La thèse fallacieuse du « double génocide »
Poursuivant son périple, le journaliste franchit la frontière avec le Congo et part sur les lieux des massacres de Hutus par les troupes du FPR décrits dans le rapport Mapping du Haut-Commissariat aux Droits de l’Homme de l’ONU (2010). Aucun des témoins interrogés ne relate à Patrick de Saint-Exupéry des massacres de masse, encore moins un deuxième génocide, perpétré par le FPR contre les Hutus. L’auteur en vient à conclure : « Cela ne tenait pas la route. Ou plutôt le rapport Mapping ne tenait la route qu’en forçant le trait, qu’en reprenant mot à mot le discours des responsables du génocide, ces "réfugiés" qui, durant deux ans, avaient entretenu dans les camps "l’esprit de tuer" » (p. 173).

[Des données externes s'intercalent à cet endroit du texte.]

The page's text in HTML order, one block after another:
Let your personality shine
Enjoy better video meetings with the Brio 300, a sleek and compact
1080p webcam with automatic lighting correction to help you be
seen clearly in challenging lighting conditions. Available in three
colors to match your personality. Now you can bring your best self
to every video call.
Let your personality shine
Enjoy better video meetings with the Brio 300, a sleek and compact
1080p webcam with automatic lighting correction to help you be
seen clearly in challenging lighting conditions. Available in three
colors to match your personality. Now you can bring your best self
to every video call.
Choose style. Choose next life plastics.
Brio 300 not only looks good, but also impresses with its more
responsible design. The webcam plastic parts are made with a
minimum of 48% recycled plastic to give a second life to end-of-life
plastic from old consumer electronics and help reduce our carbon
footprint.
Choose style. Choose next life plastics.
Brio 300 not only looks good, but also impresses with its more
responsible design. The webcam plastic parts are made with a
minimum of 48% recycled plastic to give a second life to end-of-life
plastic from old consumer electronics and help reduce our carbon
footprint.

Ce renversement de l’accusation de génocide remonte à la préparation même de l’extermination des Tutsis. Ses concepteurs ont, dans les années précédant celui-ci, intoxiqué l’opinion rwandaise avec un soi-disant plan tutsi d’éradication des Hutus. Pendant le génocide lui-même, le gouvernement qui le perpètre prétend que le FPR tue des centaines de milliers de Hutus, ce que Human Rights Watch dément en mai 1994. Après le génocide, les crimes de guerre commis par les troupes du FPR en libérant le Rwanda de l’emprise des génocidaires alimentent cette thèse du « double génocide ». Une accusation renouvelée à l’occasion des massacres de Hutus perpétrés par les troupes du FPR et la rébellion dirigée par Laurent-Désiré Kabila, lors de la guerre de 1996-1997 au Zaïre qui a abouti au renversement du maréchal Mobutu.

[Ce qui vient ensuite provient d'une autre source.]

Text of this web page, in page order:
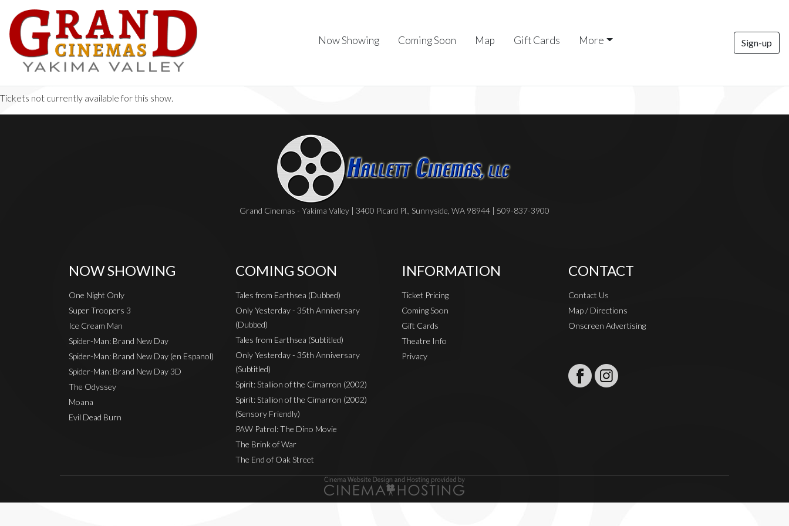
Now Showing Coming Soon Map Gift Cards More Sign-up
Tickets not currently available for this show.
Grand Cinemas - Yakima Valley | 3400 Picard Pl., Sunnyside, WA 98944 | 509-837-3900
NOW SHOWING
One Night Only
Super Troopers 3
Ice Cream Man
Spider-Man: Brand New Day
Spider-Man: Brand New Day (en Espanol)
Spider-Man: Brand New Day 3D
The Odyssey
Moana
Evil Dead Burn
COMING SOON
Tales from Earthsea (Dubbed)
Only Yesterday - 35th Anniversary
(Dubbed)
Tales from Earthsea (Subtitled)
Only Yesterday - 35th Anniversary
(Subtitled)
Spirit: Stallion of the Cimarron (2002)
Spirit: Stallion of the Cimarron (2002)
(Sensory Friendly)
PAW Patrol: The Dino Movie
The Brink of War
The End of Oak Street
INFORMATION
Ticket Pricing
Coming Soon
Gift Cards
Theatre Info
Privacy
CONTACT
Contact Us
Map / Directions
Onscreen Advertising
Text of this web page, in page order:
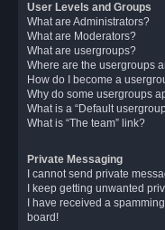
User Levels and Groups
What are Administrators?
What are Moderators?
What are usergroups?
Where are the usergroups
How do I become a
Why do some usergroups
What is a “Default
What is “The team” link?
Private Messaging
I cannot send private
I keep getting unwanted
I have received a
board!
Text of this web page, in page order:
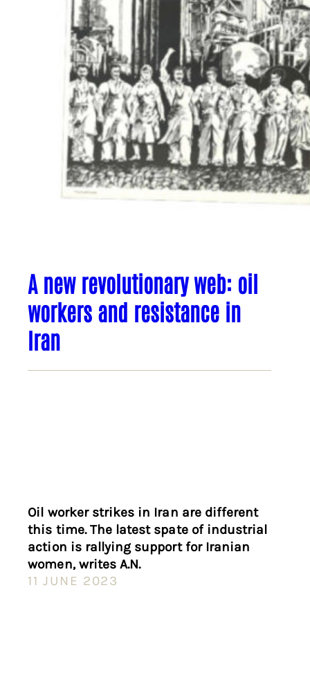
A new revolutionary web: oil
workers and resistance in
Iran
Oil worker strikes in Iran are different
this time. The latest spate of industrial
action is rallying support for Iranian
women, writes A.N.
11 JUNE 2023

Après bien d’autres, mais dans un livre passionnant et remarquablement écrit, Patrick de Saint-Exupéry fait un sort au « double génocide » : « Même le rapport Mapping, si biaisé sur nombre de points, convenait de l’évidence. Examinant l’hypothèse d’un "crime de génocide" qui, commis au Congo, aurait validé la théorie du "deuxième génocide", les auteurs du rapport concluaient : "Finalement, les faits qui démontrent que les troupes de la rébellion congolaise et l’armée de Paul Kagame ont épargné la vie et même facilité le retour au Rwanda d’un grand nombre de réfugiés hutus plaident à l’encontre de l’établissement d’une intention claire de détruire le groupe" » (p. 306). Cette intention d’exterminer un groupe ciblé est constitutive du génocide. Elle est ce qui le différencie des crimes de guerre et des crimes contre l’humanité.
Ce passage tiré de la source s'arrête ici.